Finding the expected value of of $\int_0^s \sqrt{t+B_t^2}dB_t$? How can I find the expected value of $\int_0^s \sqrt{t+B_t^2}dB_t$? I know one condition is to show that if:
$f: (0,\infty) \times \Omega \to \mathbb{R}$ is progressively measurable and $$\mathbb{E} \left( \int_0^s |f(t)|^2 \, dt \right)<\infty \quad \text{for all $s \geq 0$}$$ then
$$M_s := \int_0^s f(t) \, dB_t, \qquad s \geq 0,$$
is a martingale. 
However, I don't know how to prove the above nor know of any good names for it. Is there a way to do it by Ito's formula for space and time or any other direct methods? Thanks.
 A: I think you already wrote down everything you need to solve your problem. 
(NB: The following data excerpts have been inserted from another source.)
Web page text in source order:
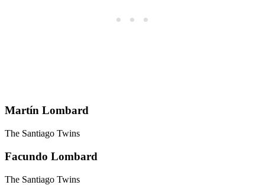
Martín Lombard
The Santiago Twins
Facundo Lombard
The Santiago Twins
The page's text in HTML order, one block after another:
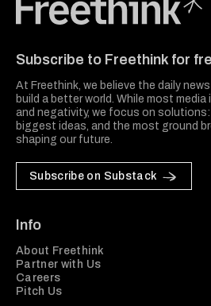
Subscribe to Freethink for
At Freethink, we believe the daily
build a better world. While most
and negativity, we focus on
biggest ideas, and the most ground
shaping our future.
Subscribe on Substack
Info
About Freethink
Partner with Us
Careers
Pitch Us
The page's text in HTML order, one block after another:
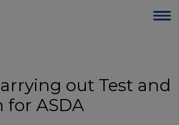
out Test and
for ASDA
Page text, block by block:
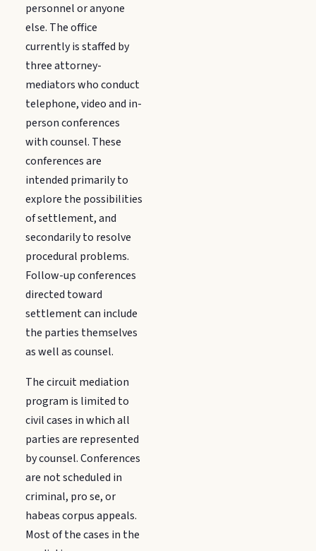
personnel or anyone
else. The office
currently is staffed by
three attorney-
mediators who conduct
telephone, video and in-
person conferences
with counsel. These
conferences are
intended primarily to
explore the possibilities
of settlement, and
secondarily to resolve
procedural problems.
Follow-up conferences
directed toward
settlement can include
the parties themselves
as well as counsel.
The circuit mediation
program is limited to
civil cases in which all
parties are represented
by counsel. Conferences
are not scheduled in
criminal, pro se, or
habeas corpus appeals.
Most of the cases in the
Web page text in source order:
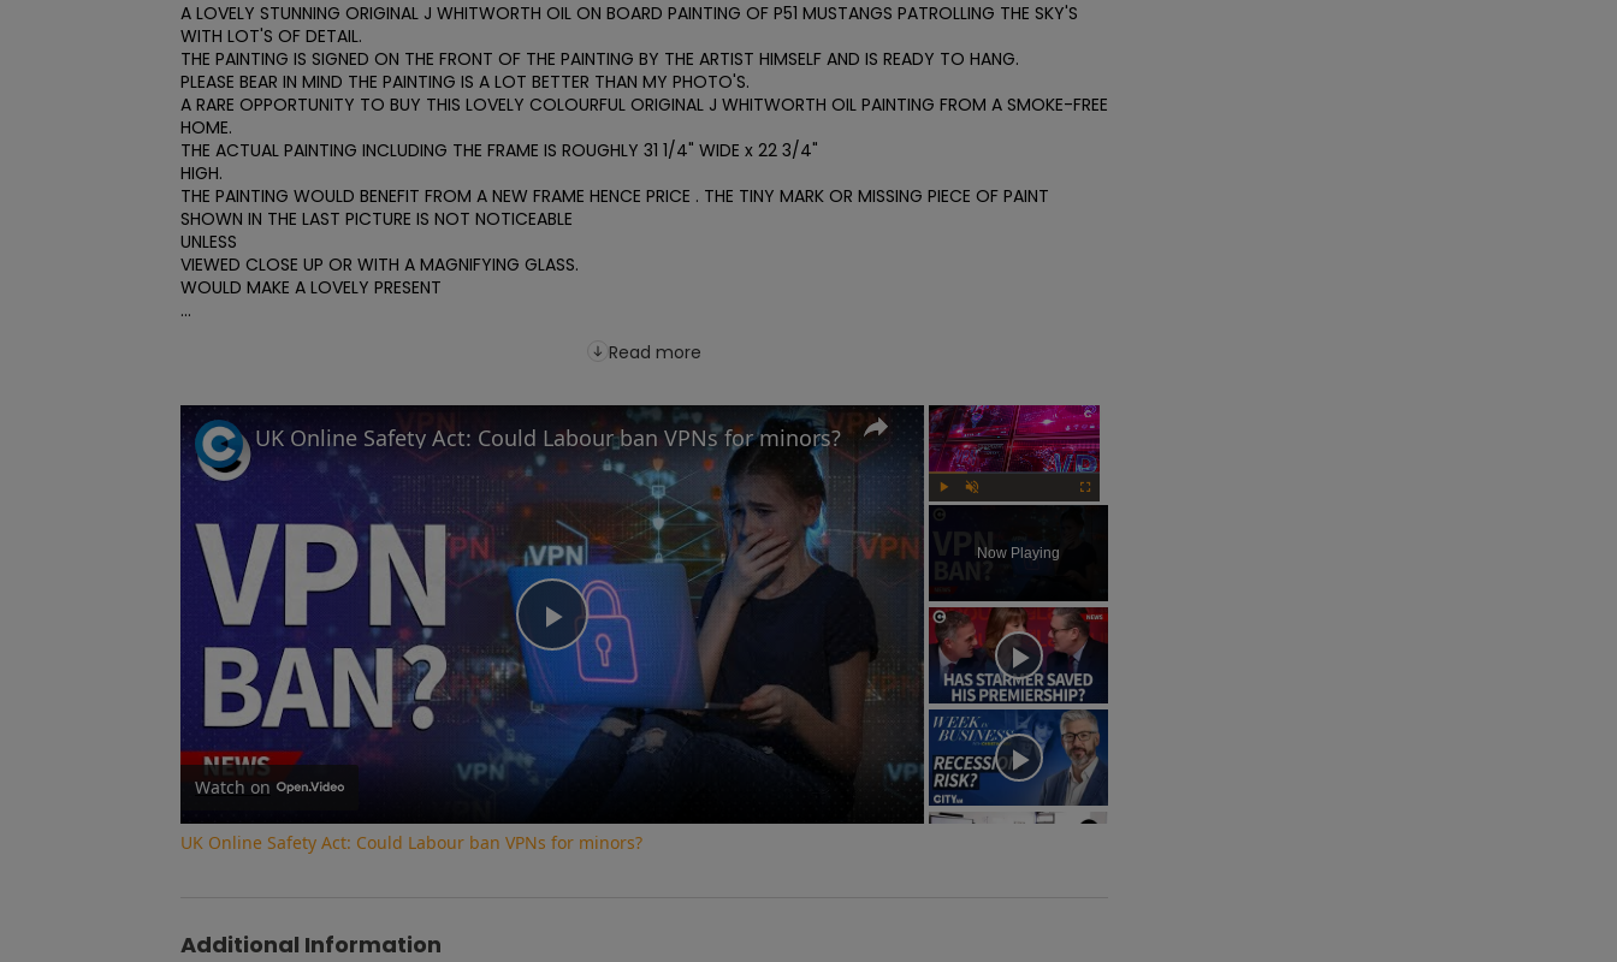
A LOVELY STUNNING ORIGINAL J WHITWORTH OIL ON BOARD PAINTING OF P51 MUSTANGS PATROLLING THE SKY'S
WITH LOT'S OF DETAIL.
THE PAINTING IS SIGNED ON THE FRONT OF THE PAINTING BY THE ARTIST HIMSELF AND IS READY TO HANG.
PLEASE BEAR IN MIND THE PAINTING IS A LOT BETTER THAN MY PHOTO'S.
A RARE OPPORTUNITY TO BUY THIS LOVELY COLOURFUL ORIGINAL J WHITWORTH OIL PAINTING FROM A SMOKE-FREE
HOME.
THE ACTUAL PAINTING INCLUDING THE FRAME IS ROUGHLY 31 1/4" WIDE x 22 3/4"
HIGH.
THE PAINTING WOULD BENEFIT FROM A NEW FRAME HENCE PRICE . THE TINY MARK OR MISSING PIECE OF PAINT
SHOWN IN THE LAST PICTURE IS NOT NOTICEABLE
UNLESS
VIEWED CLOSE UP OR WITH A MAGNIFYING GLASS.
WOULD MAKE A LOVELY PRESENT
...
Read more
×
Now Playing
Play
Video
UK Online Safety Act: Could Labour ban VPNs for minors?
Watch on
UK Online Safety Act: Could Labour ban VPNs for minors?
Additional Information

About measurability. I assume that we are speaking about the filtration $\mathcal F_t$ that is generated by the given Brownian motion $B_t$. Then $f(t)=\sqrt{t+B_t^2}$ is progressively measurable with respect to $\mathcal F_t$. Indeed, $B_t$ itself is progressively measurable w.r.t. $\mathcal F_t$ (it is adapted to $\mathcal F_t$ by the definition of this filtration and has a.s. continuous paths). The function $g(t)=t$ is also progressively measurable w.r.t. $\mathcal F_t$ (it is non-random). Since $f(t)$ is a measurable function of $B_t$ and $g(t)$, it is progressively measurable as well.   
About expectation. We have $$\mathbb E \left(\int_0^s|f(t)|^2 dt\right)=\mathbb E \left(\int_0^st+B_t^2 dt\right)=\mathbb E \left(\frac{s^2}{2}+\int_0^sB_t^2 dt\right)=\frac{s^2}{2}+\mathbb E \left(\int_0^sB_t^2 dt\right).$$
Now by Tonelli's theorem, we may interchange expectation and integration in the last term:
$$\mathbb E \left(\int_0^sB_t^2 \ dt\right)=\int_0^s\mathbb E(B_t^2)\ dt=\int_0^s t \ dt=\frac{s^2}{2}.$$ 
We obtain that
$$\mathbb E \left(\int_0^s|f(t)|^2 dt\right)=s^2<\infty.$$
Now we conclude that your integral is a martingale, and its expected value is therefore zero. 
A: in your case you have $f(t)= \sqrt{B_t^2+t}$, so you have to check if
$$
\Bbb E \biggl[ \int_0^s B_t^2+t \; dt \biggr] < \infty.
$$ 
Note that $f$ is progressively measurable since $B$ is adapted. Interchanging both integrals we get that
$$
\Bbb E \biggl[ \int_0^s B_t^2+t \; dt \biggr]= \int_0^s \Bbb E \bigl[B_t^2+t \bigr] \; dt =\int_0^s 2t \; dt = s^2.
$$
So the process $(\int_0^s \sqrt{B_t^2+t} \;dB_t)_{s \geq 0}$ is a martingale and hence has constant expectation.
Therefore,
$$
\Bbb E \biggl[ \int_0^s \sqrt{B_t^2+t} \; dBt \biggr]=\Bbb E \biggl[ \int_0^0 \sqrt{B_t^2+t} \; dBt \biggr]=0.
$$